Your assignment: Among the entries that follow, some lines contain the word "around". Show all of them.
.....
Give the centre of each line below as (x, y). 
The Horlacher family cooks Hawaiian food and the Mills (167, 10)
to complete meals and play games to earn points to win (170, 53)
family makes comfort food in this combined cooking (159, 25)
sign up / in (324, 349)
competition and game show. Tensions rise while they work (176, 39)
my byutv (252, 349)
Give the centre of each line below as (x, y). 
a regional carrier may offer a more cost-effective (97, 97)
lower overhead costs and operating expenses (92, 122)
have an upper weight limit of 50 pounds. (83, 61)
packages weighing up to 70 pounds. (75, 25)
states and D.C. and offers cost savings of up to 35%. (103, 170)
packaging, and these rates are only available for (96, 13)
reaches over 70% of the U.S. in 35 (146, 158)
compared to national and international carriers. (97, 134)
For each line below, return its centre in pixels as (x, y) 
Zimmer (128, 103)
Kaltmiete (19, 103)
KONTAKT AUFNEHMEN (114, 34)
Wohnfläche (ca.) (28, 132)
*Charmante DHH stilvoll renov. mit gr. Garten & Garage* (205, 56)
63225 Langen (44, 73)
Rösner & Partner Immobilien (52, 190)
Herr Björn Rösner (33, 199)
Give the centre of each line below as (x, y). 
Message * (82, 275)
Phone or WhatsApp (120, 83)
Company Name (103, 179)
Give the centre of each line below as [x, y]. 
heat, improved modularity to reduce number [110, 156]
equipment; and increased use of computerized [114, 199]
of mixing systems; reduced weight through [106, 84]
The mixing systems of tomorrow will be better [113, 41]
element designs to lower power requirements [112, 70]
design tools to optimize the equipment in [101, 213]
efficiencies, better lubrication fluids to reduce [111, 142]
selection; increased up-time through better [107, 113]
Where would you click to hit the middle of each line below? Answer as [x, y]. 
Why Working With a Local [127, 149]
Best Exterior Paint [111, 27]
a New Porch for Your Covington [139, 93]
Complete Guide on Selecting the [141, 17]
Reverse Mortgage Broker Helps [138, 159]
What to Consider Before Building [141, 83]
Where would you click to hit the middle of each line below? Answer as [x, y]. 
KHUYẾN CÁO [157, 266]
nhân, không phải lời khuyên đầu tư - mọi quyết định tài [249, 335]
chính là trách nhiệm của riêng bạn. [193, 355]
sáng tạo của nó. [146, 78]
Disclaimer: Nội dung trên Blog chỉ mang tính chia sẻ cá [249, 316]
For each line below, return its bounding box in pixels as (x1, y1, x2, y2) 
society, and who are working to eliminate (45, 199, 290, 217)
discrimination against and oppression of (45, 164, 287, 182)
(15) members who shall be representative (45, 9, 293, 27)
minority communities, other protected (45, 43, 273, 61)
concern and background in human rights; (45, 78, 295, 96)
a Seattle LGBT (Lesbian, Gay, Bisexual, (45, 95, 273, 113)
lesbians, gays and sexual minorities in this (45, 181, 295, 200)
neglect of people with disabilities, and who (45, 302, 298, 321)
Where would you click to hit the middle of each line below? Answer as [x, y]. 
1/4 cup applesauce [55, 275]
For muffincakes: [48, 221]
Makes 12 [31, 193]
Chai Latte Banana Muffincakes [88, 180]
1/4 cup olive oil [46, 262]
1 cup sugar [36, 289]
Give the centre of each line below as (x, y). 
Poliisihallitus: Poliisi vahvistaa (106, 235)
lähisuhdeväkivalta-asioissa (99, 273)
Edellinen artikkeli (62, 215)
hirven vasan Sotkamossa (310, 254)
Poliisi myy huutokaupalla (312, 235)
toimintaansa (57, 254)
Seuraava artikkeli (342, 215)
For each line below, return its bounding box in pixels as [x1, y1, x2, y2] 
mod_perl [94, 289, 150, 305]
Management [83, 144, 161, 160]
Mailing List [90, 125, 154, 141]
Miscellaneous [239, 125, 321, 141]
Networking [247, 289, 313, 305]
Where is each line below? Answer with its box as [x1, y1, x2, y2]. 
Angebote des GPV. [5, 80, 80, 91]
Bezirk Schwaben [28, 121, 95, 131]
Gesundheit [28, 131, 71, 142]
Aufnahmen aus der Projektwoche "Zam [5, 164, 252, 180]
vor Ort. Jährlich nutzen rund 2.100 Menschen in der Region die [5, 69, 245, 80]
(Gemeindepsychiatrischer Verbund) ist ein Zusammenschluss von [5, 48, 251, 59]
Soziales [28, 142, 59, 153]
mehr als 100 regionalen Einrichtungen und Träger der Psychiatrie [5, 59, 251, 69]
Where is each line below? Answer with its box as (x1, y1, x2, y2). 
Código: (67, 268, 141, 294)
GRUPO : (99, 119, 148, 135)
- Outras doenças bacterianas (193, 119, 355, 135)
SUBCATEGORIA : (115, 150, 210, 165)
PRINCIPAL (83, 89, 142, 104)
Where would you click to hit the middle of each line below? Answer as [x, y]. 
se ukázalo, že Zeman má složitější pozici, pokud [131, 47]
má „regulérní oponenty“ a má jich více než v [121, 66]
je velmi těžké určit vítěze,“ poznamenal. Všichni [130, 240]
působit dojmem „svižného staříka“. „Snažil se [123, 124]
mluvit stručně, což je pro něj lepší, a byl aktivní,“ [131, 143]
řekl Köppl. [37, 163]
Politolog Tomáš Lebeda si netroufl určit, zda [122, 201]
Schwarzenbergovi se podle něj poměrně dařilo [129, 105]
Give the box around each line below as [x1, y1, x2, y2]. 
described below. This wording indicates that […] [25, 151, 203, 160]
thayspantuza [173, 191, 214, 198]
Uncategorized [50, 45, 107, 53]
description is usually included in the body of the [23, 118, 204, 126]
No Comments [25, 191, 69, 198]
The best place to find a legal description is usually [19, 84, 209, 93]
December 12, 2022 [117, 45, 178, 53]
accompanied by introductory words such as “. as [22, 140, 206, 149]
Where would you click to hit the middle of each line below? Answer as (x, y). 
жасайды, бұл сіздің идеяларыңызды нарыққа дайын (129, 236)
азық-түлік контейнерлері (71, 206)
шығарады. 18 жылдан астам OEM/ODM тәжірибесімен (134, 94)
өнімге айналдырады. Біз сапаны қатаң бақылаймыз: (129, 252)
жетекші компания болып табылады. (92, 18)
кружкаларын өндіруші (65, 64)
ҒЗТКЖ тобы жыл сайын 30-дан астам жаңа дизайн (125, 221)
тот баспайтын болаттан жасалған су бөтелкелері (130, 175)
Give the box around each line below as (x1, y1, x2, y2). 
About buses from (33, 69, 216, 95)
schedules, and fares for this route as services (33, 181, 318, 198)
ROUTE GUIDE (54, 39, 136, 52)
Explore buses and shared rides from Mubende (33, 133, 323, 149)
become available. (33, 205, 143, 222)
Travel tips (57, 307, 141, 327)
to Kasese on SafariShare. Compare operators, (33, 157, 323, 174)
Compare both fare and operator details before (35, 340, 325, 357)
.....
Answer:
Give the box around each line below as [x1, y1, x2, y2]. 
Give the box around each line below as (x1, y1, x2, y2). 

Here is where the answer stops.